The results of TEM showed that the immature renal corpuscle composed of Bowman’s capsule invaginated by mesenchymal cells. The podocytes of the visceral layer of Bowman’s capsule composed of cell body and few foot processes. These cell bodies of the podocytes connected with each other by tight junction. Then, the junctions between the podocytes disappeared in the growing ages. The podocytes rested on the glomerular basement membranes and formed slit membrane between contiguous foot processes. The filtration barrier was consisted of fenestrated endothelium of the arterioles, glomerulus basement membrane and filtration slits. The mesangial cells, which derived from the mesenchymal cells accompanied the primitive glomerular capillary were initially poorly differentiated. Then the mature mesangial cells appeared as highly irregular polyhedral cells with numerous cytoplasmic projections.
The proximal convoluted tubules consisted of columnar epithelial cells. The apical border of these cells joined together by tight junction and beard short microvilli. The basal border beard basal interdigitation. Then at the older ages, the apical border occupied by dense microvilli. The basal striation occupied by mitochondria. The cytoplasm contained many profiles of rER, ribosomes and abundant lipid droplets. Adjacent cells joined by tight junction and desmosomes. The basal half of the cells of distal convoluted tubules occupied by abundant elongated mitochondria, while the apical border was provided by short microvilli. Then the basal border of the oldest ages contained numerous elongated mitochondria situated between the basal striation.

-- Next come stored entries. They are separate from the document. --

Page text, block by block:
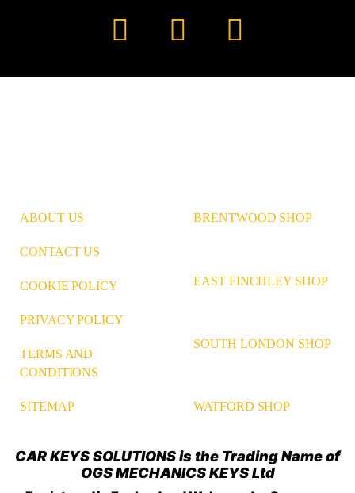
Instagram
PinterestLinkedIn
ABOUT US
CONTACT US
COOKIE POLICY
PRIVACY POLICY
TERMS AND
CONDITIONS
SITEMAP
BRENTWOOD SHOP
EAST FINCHLEY SHOP
SOUTH LONDON SHOP
WATFORD SHOP
CAR KEYS SOLUTIONS is the Trading Name of
OGS MECHANICS KEYS Ltd
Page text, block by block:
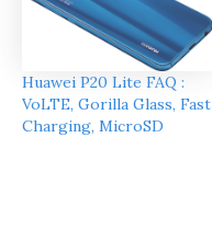
Huawei P20 Lite FAQ :
VoLTE, Gorilla Glass, Fast
Charging, MicroSD
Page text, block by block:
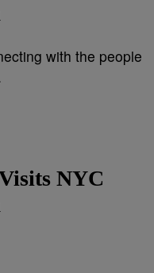
with the people
NYC
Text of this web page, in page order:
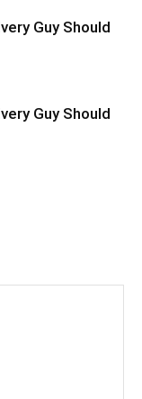
Guy Should
Guy Should
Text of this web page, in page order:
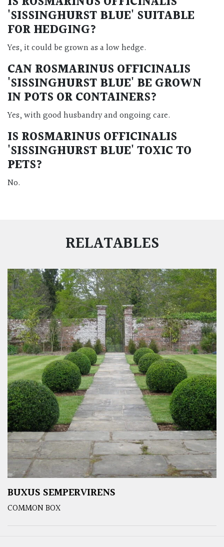
'SISSINGHURST BLUE' SUITABLE
FOR HEDGING?
Yes, it could be grown as a low hedge.
CAN ROSMARINUS OFFICINALIS
'SISSINGHURST BLUE' BE GROWN
IN POTS OR CONTAINERS?
Yes, with good husbandry and ongoing care.
IS ROSMARINUS OFFICINALIS
'SISSINGHURST BLUE'TOXIC TO
PETS?
No.
RELATABLES
BUXUS SEMPERVIRENS
COMMON BOX
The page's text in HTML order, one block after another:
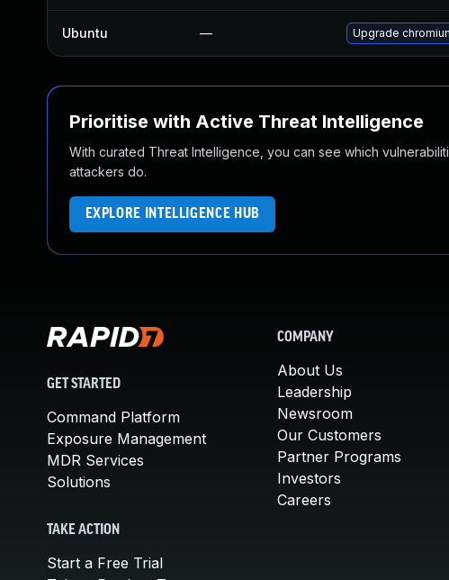
Ubuntu — Upgrade
Prioritise with Active Threat Intelligence
With curated Threat Intelligence, you can see which
attackers do.
EXPLORE INTELLIGENCE HUB
GET STARTED
Command Platform
Exposure Management
MDR Services
Solutions
TAKE ACTION
Start a Free Trial
COMPANY
About Us
Leadership
Newsroom
Our Customers
Partner Programs
Investors
Careers
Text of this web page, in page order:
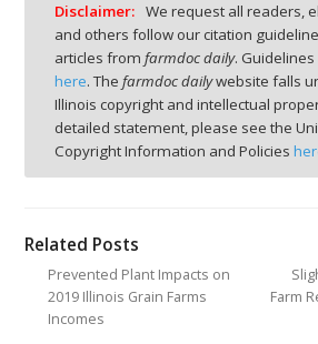
Disclaimer: We request all readers,
and others follow our citation
articles from farmdoc daily.
here. The farmdoc dailywebsite falls
Illinois copyright and intellectual
detailed statement, please see the
Copyright Information and Policies
Related Posts
Prevented Plant Impacts on
2019 Illinois Grain Farms
Incomes
Farm
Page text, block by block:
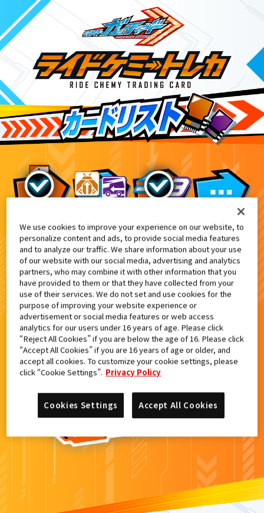
映画『仮面ライダー THE SUMMER
7
検索結果
カードがみつからなかった。
もういちど検索しよう！
We use cookies to improve your experience on our website, to
personalize content and ads, to provide social media features
and to analyze our traffic. We share information about your use
of our website with our social media, advertising and analytics
partners, who may combine it with other information that you
have provided to them or that they have collected from your
use of their services. We do not set and use cookies for the
purpose of improving your website experience or
advertisement or social media features or web access
analytics for our users under 16 years of age. Please click
“Reject All Cookies” if you are below the age of 16. Please click
“Accept All Cookies” if you are 16 years of age or older, and
accept all cookies. To customize your cookie settings, please
click “Cookie Settings”. Privacy Policy
Accept All Cookies
Cookies Settings
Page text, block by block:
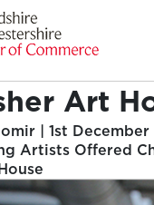
Art
| 1st December
Artists Offered
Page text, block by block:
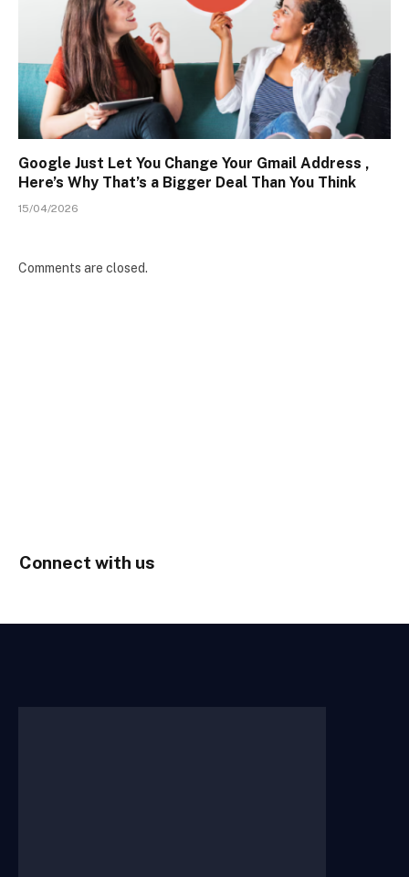
Google Just Let You Change Your Gmail Address ,
Here’s Why That’s a Bigger Deal Than You Think
15/04/2026
Comments are closed.
Connect with us
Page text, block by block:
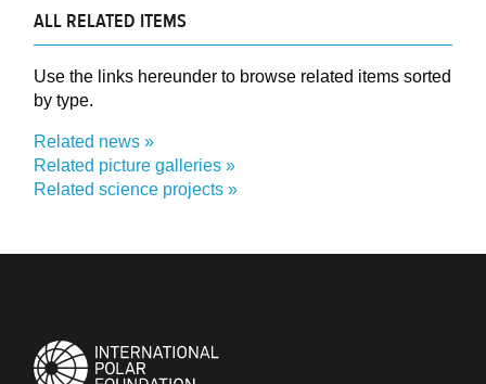
ALL RELATED ITEMS
Use the links hereunder to browse related items sorted
by type.
Related news
Related picture galleries
Related science projects
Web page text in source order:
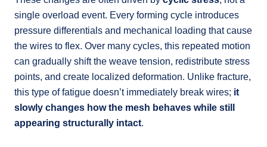
single overload event. Every forming cycle introduces
pressure differentials and mechanical loading that cause
the wires to flex. Over many cycles, this repeated motion
can gradually shift the weave tension, redistribute stress
points, and create localized deformation. Unlike fracture,
this type of fatigue doesn’t immediately break wires; it
slowly changes how the mesh behaves while still
appearing structurally intact.
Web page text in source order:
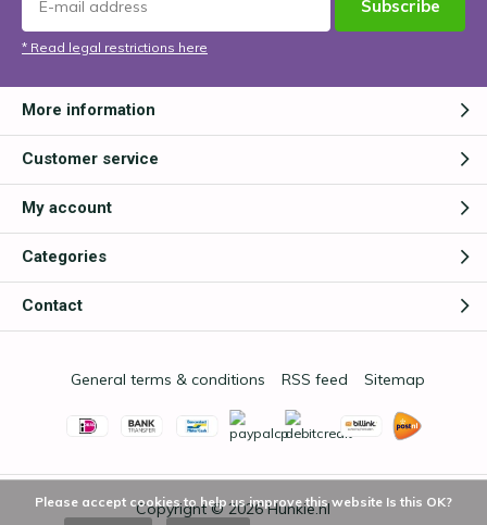
Subscribe
* Read legal restrictions here
More information
Customer service
My account
Categories
Contact
Copyright © 2026Hunkie.nl
General terms & conditions RSS feed Sitemap
Please accept cookies to help us improve this website Is this OK?
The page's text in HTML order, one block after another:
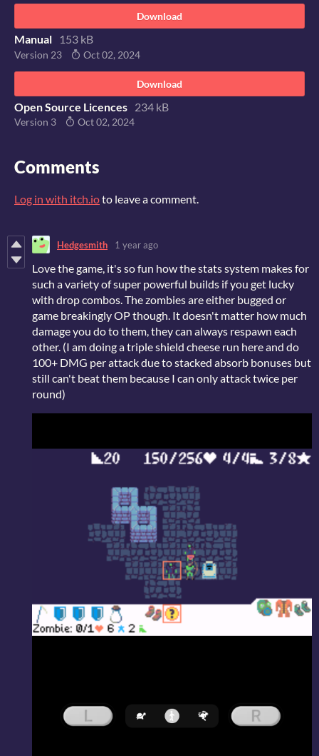
Download
Manual 153 kB
Version 23 Oct 02, 2024
Download
Open Source Licences 234 kB
Version 3 Oct 02, 2024
Comments
Log in with itch.ioto leave a comment.
Hedgesmith 1 year ago
Love the game, it's so fun how the stats system makes for
such a variety of super powerful builds if you get lucky
with drop combos. The zombies are either bugged or
game breakingly OP though. It doesn't matter how much
damage you do to them, they can always respawn each
other. (I am doing a triple shield cheese run here and do
100+ DMG per attack due to stacked absorb bonuses but
still can't beat them because I can only attack twice per
round)
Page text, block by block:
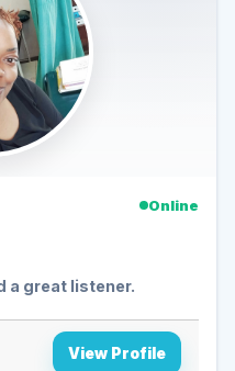
Online
a great listener.
View Profile
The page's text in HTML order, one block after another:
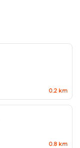
0.2 km
0.8 km
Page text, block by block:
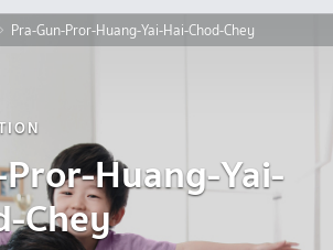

The collecting tubules composed of low columnar cells. The apical border beard very short microvilli. These cells connected together by tight junction and desmosomes. Then at older ages, the collecting tubules composed of two types of cells; light principle and dark intercalated cells. The cytoplasm of principle cells was poor in organelles, while its of the intercalated cells contained more numerous mitochondria, apical microvilli, ribosomes and rER. The renal interstitial tissue contained the fibroblasts mainly, macrophages and telocytes. The fibroblast was irregular cell body with many cell processes and the cytoplasm was poor in organelles. The telocytes were spindle cells with two long telopodes. The telopodes composed of dilated thick podoms and fibrillar-like thin podomeres. The processes of telocyte connected with the processes of fibroblast and macrophage to form a network within the interstitium.